Records drawn from a dataset

#####

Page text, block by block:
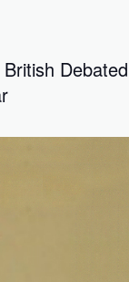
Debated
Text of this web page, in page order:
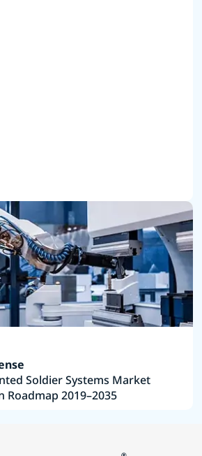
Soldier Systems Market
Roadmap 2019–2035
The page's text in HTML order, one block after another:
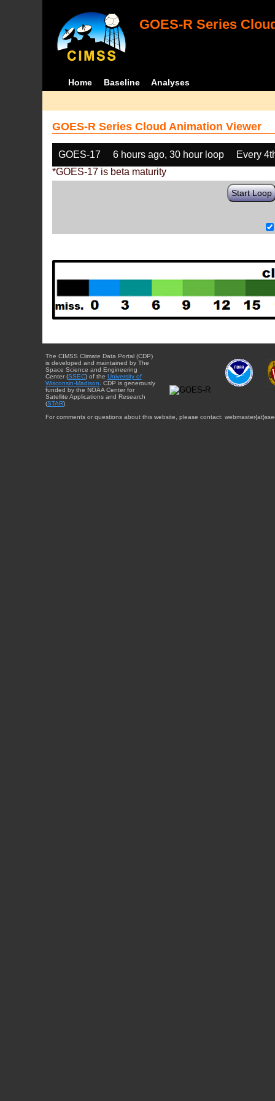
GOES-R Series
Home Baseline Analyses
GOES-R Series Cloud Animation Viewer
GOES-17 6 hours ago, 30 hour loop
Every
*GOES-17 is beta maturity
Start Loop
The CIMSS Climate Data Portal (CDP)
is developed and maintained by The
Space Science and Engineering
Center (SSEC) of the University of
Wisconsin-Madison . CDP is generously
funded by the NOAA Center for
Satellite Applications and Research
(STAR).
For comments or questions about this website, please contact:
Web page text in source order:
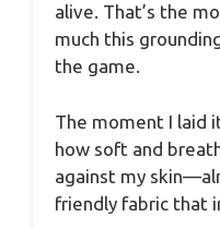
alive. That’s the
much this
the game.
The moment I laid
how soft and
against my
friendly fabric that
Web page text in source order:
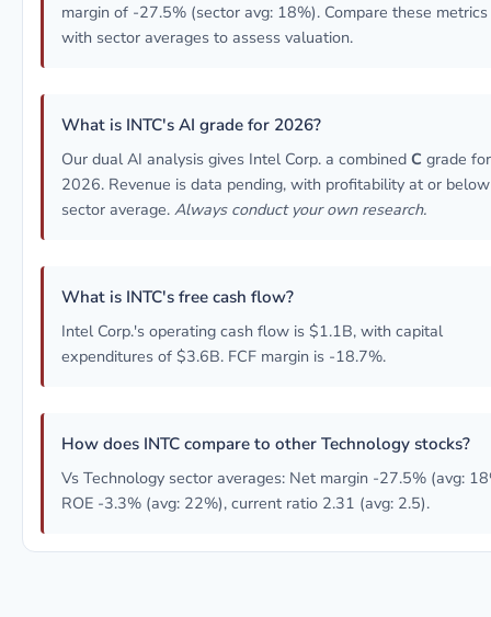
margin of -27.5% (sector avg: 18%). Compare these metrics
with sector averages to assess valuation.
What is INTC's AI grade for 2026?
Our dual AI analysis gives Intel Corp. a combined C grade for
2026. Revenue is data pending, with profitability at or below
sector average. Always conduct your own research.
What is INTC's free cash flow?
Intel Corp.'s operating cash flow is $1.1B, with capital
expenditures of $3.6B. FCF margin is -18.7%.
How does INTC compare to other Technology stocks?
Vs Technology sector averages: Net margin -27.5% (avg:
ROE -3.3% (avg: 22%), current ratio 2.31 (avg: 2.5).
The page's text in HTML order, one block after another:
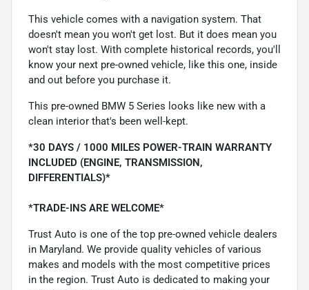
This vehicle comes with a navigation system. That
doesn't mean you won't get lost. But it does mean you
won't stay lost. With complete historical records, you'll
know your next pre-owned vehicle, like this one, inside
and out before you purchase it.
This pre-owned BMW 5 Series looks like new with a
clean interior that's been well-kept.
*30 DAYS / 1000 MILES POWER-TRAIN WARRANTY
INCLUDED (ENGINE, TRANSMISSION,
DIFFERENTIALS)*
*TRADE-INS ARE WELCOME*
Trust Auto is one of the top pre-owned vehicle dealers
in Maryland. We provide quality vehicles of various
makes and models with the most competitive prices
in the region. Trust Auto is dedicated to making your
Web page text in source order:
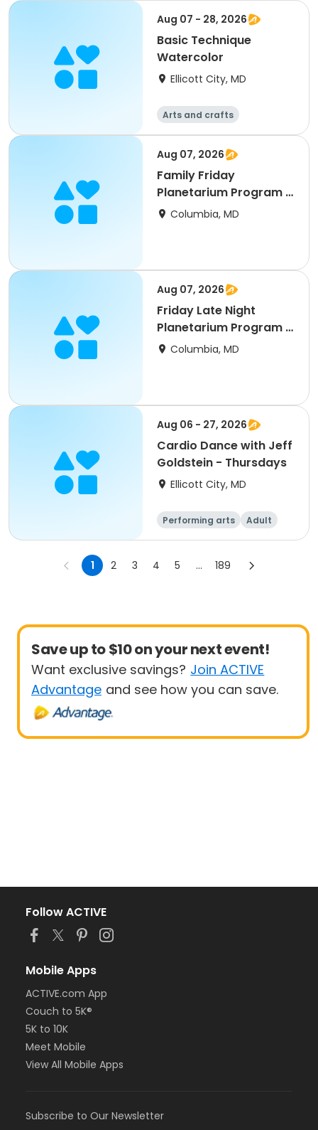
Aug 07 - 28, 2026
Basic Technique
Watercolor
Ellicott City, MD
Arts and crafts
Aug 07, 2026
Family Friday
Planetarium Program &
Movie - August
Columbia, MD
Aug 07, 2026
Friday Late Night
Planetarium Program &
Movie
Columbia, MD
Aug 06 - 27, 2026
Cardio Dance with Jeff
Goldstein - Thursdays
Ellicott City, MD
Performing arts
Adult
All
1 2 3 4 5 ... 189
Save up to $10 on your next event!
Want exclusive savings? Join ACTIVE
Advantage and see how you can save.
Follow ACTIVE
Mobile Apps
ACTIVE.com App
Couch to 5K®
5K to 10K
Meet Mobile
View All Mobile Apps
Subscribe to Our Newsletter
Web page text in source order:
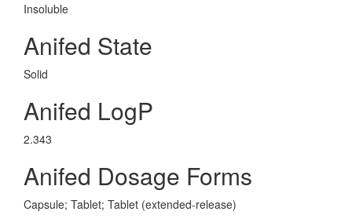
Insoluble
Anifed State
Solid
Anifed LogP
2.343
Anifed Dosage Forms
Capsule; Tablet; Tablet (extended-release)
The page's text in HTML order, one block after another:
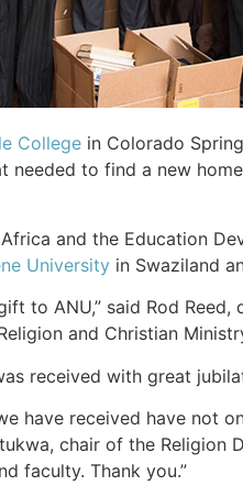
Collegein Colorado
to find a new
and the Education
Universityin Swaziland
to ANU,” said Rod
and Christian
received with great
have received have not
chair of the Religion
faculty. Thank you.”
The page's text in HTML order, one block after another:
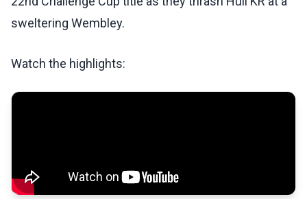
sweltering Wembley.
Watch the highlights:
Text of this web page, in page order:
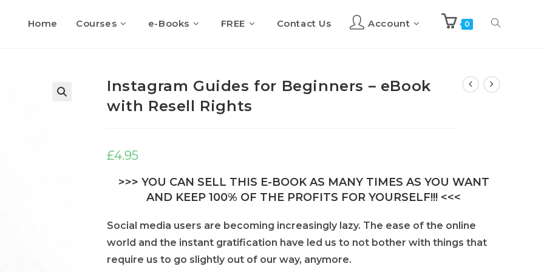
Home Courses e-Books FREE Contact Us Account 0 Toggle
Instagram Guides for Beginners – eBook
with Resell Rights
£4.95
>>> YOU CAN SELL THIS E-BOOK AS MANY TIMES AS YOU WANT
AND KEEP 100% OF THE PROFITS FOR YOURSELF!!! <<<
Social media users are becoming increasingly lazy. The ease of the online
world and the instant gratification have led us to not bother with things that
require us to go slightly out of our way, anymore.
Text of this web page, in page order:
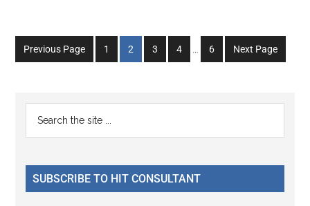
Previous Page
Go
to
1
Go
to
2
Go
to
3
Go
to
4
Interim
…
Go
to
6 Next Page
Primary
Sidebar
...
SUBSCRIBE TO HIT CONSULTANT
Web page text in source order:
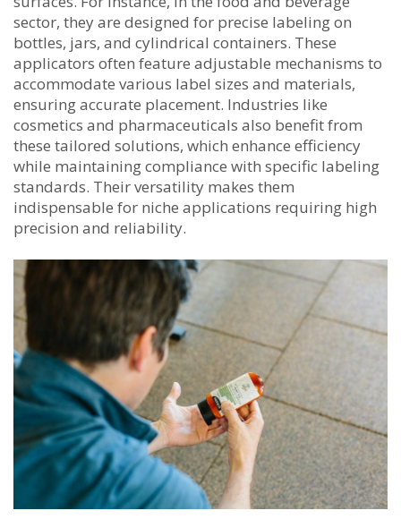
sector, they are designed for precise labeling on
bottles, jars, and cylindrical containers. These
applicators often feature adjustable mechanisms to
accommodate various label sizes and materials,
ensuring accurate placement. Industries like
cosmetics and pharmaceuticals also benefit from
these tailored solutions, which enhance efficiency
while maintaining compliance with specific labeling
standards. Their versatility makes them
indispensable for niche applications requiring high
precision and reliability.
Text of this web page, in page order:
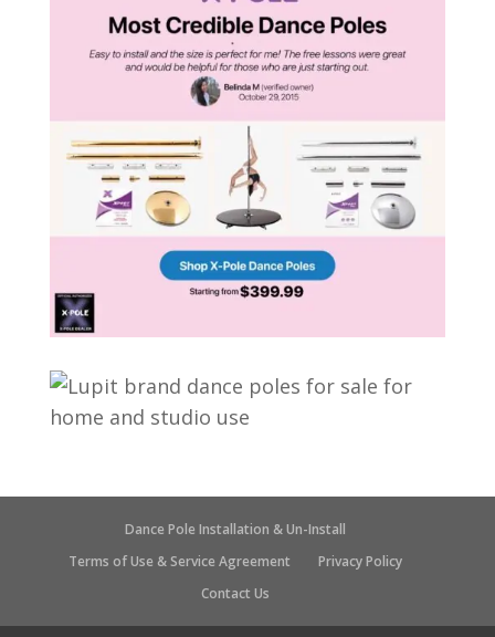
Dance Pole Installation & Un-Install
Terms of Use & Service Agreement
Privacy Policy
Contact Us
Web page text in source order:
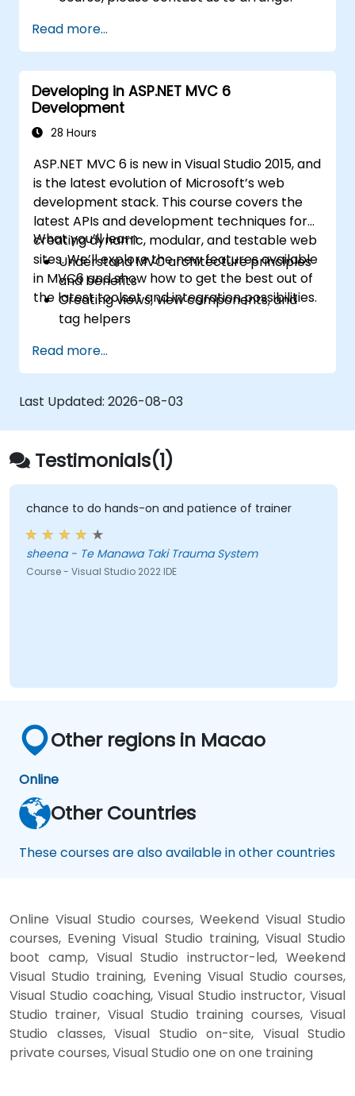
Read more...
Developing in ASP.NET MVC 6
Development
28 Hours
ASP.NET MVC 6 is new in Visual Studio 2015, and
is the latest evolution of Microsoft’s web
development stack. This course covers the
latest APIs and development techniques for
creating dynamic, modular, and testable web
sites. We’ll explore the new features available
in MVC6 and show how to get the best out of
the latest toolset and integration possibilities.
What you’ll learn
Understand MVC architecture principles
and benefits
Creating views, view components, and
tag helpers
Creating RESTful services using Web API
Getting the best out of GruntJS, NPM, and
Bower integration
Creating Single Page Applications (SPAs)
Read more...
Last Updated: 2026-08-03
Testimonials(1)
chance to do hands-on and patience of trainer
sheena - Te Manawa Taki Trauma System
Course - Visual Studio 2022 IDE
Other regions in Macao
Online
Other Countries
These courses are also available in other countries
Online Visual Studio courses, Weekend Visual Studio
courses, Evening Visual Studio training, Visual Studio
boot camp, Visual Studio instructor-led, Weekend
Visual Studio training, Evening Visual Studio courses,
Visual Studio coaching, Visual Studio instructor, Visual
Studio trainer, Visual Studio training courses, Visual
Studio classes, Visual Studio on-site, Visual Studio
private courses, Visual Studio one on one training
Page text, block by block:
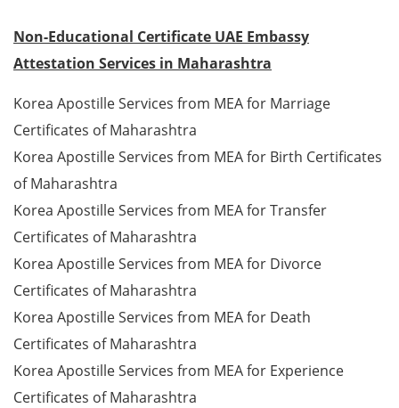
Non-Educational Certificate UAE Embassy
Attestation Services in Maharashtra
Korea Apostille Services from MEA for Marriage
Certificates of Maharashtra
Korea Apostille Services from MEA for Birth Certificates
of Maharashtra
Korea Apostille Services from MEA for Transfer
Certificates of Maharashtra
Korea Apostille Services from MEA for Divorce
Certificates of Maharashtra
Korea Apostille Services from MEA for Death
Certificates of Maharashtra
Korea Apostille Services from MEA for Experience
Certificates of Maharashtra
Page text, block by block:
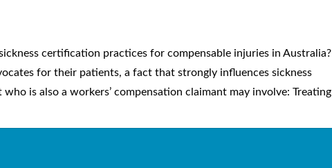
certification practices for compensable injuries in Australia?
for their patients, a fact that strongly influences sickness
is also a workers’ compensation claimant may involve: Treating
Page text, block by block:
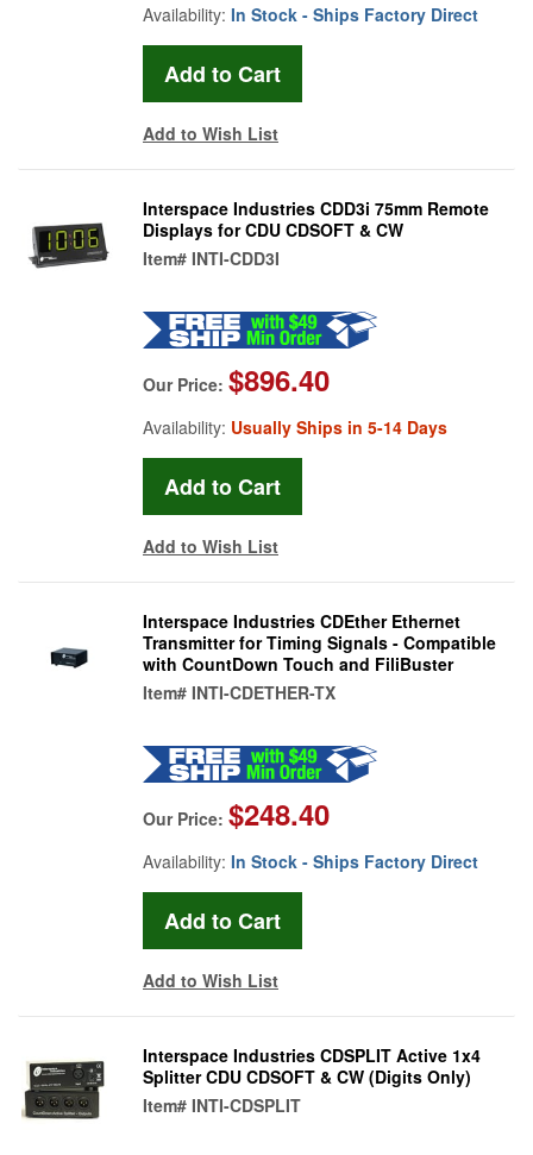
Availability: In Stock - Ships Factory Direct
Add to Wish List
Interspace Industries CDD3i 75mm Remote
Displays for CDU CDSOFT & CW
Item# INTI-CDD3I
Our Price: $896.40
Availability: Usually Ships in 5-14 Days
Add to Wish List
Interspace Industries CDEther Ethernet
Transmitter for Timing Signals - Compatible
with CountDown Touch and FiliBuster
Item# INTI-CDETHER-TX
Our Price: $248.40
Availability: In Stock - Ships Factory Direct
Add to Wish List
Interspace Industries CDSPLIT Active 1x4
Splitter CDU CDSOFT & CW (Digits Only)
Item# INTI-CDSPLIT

#####

TO DO →
Omit every picture, and please return the entries exactly from the first line through the line with "GOES-R Series Cloud Animation Viewer", both included.

WRITTEN ANSWER →
Page text, block by block:
Debated
Text of this web page, in page order:
Soldier Systems Market
Roadmap 2019–2035
The page's text in HTML order, one block after another:
GOES-R Series
Home Baseline Analyses
GOES-R Series Cloud Animation Viewer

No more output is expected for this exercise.